Die wichtigsten Ergebnisse der Putenstudie
- Von den betrachteten 516 Durchgängen wurden 479 (92,8 Prozent) antibiotisch behandelt
- In etwa 86 Prozent der Durchgänge, kam als Mastrasse Big 6 /BUT 6 zum Einsatz. Die Therapiedichte bei der am häufigsten eingesetzte Mastrasse Big 6/BUT 6 war im Vergleich mit den Rassen Converter und Big 9 durchschnittlich um 21 Prozent höher.
- Es wurden insgesamt 22 verschiedene Wirkstoffe eingesetzt: mit Abstand am häufigsten der Wirkstoff Benzylpenicillin, gefolgt von den Wirkstoffen Colistin, Amoxicillin und Enrofloxacin. Unter den vier am häufigsten eingesetzten Wirkstoffen befanden sich mit Colistin und Enrofloxacin zwei Wirkstoffe aus Substanzklassen, die erhebliche Bedeutung für den Menschen haben und als sogenannte „Reserveantibiotika“ bezeichnet werden. Sie sollten eigentlich der Humanmedizin vorbehalten sein.

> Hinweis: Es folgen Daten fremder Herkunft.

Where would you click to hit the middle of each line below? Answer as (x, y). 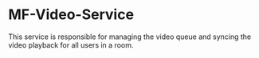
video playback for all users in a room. (71, 44)
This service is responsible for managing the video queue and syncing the (130, 37)
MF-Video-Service (71, 15)
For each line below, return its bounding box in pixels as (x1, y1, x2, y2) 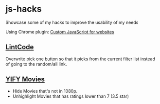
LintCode (5, 43, 34, 52)
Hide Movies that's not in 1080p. (12, 88, 78, 94)
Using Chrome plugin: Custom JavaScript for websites (5, 29, 114, 35)
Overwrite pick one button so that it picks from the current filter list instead (5, 56, 155, 62)
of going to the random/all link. (5, 61, 67, 67)
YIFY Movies (5, 75, 45, 84)
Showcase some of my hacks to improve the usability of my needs (5, 19, 139, 25)
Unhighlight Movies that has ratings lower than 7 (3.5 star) (12, 93, 129, 99)
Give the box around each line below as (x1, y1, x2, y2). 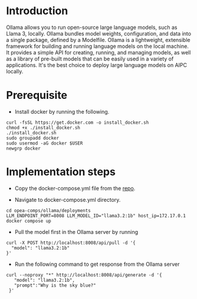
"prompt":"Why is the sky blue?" (14, 282, 96, 288)
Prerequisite (6, 89, 68, 102)
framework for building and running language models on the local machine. (6, 43, 189, 50)
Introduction (6, 4, 68, 18)
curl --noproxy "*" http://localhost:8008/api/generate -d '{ (6, 272, 162, 278)
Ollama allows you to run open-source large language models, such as (6, 24, 178, 31)
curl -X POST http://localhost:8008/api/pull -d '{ (6, 240, 136, 246)
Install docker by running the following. (14, 108, 110, 115)
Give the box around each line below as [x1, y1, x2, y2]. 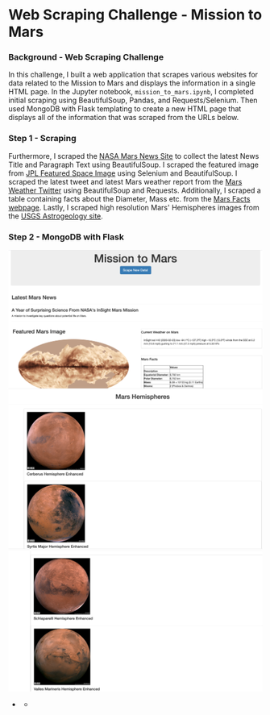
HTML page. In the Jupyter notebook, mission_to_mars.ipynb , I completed [8, 87, 254, 97]
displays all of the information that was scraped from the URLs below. [8, 113, 239, 123]
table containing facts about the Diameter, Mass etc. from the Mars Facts [8, 193, 251, 203]
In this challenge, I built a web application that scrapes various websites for [8, 70, 259, 80]
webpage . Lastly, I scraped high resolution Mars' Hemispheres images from [8, 202, 260, 212]
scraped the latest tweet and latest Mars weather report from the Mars [8, 177, 243, 186]
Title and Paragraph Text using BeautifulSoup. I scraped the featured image [8, 160, 260, 169]
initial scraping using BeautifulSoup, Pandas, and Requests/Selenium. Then [8, 95, 258, 106]
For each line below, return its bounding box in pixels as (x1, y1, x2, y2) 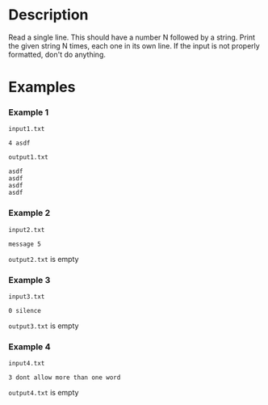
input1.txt (8, 125, 45, 133)
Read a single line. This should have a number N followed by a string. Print (8, 32, 256, 42)
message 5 (8, 240, 42, 248)
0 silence (8, 307, 42, 315)
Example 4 (8, 341, 51, 352)
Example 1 (8, 107, 49, 118)
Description (8, 6, 89, 24)
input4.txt (8, 360, 45, 368)
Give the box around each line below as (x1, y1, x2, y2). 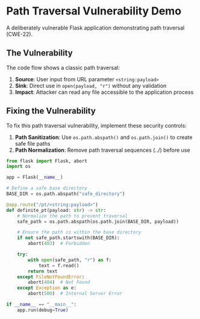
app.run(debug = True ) (17, 307, 69, 313)
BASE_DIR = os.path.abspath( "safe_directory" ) (6, 191, 125, 197)
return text (28, 268, 58, 274)
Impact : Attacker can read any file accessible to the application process (14, 88, 194, 96)
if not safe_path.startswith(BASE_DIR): (17, 235, 120, 241)
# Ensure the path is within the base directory (17, 229, 142, 235)
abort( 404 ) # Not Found (28, 279, 90, 285)
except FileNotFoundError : (17, 274, 85, 280)
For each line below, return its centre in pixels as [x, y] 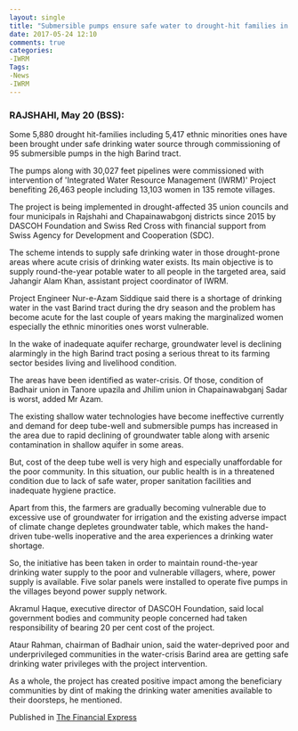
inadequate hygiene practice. [63, 490]
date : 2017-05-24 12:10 [53, 34]
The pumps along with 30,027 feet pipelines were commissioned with [137, 170]
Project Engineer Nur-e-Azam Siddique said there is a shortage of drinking [145, 298]
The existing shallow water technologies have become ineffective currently [147, 416]
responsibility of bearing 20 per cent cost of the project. [112, 627]
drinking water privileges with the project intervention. [109, 663]
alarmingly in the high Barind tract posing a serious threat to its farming [140, 353]
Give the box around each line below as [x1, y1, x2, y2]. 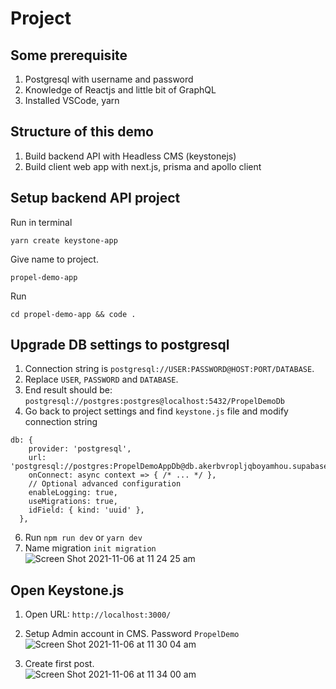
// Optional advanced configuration [28, 479, 182, 489]
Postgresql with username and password [24, 73, 194, 85]
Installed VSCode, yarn [24, 95, 120, 106]
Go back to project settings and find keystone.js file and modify [24, 405, 289, 417]
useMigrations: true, [28, 497, 118, 507]
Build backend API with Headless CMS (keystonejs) [24, 150, 237, 162]
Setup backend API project [10, 190, 181, 207]
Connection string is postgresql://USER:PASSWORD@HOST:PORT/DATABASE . [24, 363, 315, 375]
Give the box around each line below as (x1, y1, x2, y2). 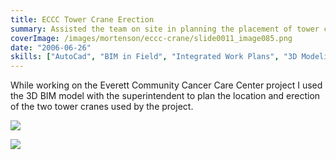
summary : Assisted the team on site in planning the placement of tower (10, 24, 320, 34)
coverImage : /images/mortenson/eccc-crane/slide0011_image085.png (10, 33, 293, 43)
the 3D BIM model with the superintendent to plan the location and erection (10, 90, 321, 102)
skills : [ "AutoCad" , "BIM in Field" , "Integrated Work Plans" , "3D (10, 52, 298, 62)
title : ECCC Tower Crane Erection (10, 14, 155, 25)
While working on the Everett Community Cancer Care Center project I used (10, 79, 323, 91)
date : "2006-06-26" (10, 42, 92, 53)
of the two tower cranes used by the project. (10, 101, 194, 113)
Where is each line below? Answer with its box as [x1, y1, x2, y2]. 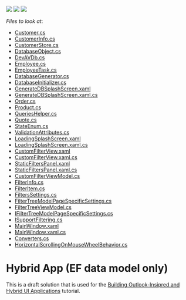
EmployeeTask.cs [14, 66, 57, 73]
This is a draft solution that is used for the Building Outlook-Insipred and [6, 281, 180, 288]
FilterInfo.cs [14, 179, 44, 186]
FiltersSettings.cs [14, 191, 57, 198]
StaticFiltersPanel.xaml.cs [14, 166, 77, 173]
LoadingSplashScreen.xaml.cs [14, 141, 88, 148]
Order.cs [14, 97, 36, 105]
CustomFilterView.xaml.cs [14, 154, 77, 161]
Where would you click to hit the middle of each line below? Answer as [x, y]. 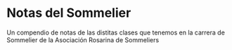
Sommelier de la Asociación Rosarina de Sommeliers [83, 39]
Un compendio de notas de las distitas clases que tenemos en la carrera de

- Bei etwa einem Drittel der Wirkstoffeinsätze (961 von 2.764) wurde ein nicht in Deutschland für Puten zugelassenes Präparat verwendet. Das ist nach dem Arzneimittelgesetz nur in Einzelfällen bei einem Therapienotstand zulässig.
- In 79 dieser 961 Fälle wurde ein nicht für Puten zugelassenes Präparat verabreicht, obwohl zum Zeitpunkt der Abgabe ein zugelassenes Präparat mit demselben Wirkstoff zur Verfügung steht. Ob hier strafbare Handlungen vorliegen, wird aktuell geprüft.
Die NRW-Landesregierung wird nun eine Bundesratsinitiative einbringen, in der sie die Bundesregierung auffordert, die Tierschutz-Nutztierhaltungs-Verordnung mit rechtsverbindlichen Regelungen zur Putenhaltung zu ergänzen.